__Work request__
Return nothing but the lines from the line containing "from flwr_dataset import" through the last line of the records, reproduced exactly.

__Records__
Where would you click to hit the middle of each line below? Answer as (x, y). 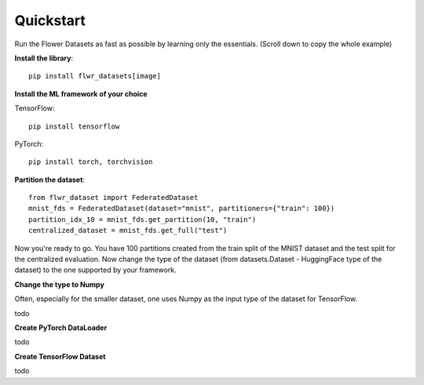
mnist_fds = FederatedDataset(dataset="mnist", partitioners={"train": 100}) (182, 209)
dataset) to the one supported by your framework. (95, 270)
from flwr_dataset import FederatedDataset (113, 198)
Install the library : (44, 58)
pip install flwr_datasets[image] (95, 76)
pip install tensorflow (74, 126)
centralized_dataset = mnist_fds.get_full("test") (128, 231)
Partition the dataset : (50, 180)

__Completed task__
from flwr_dataset import FederatedDataset (113, 198)
Install the library : (44, 58)
pip install flwr_datasets[image] (95, 76)
pip install tensorflow (74, 126)
centralized_dataset = mnist_fds.get_full("test") (128, 231)
Partition the dataset : (50, 180)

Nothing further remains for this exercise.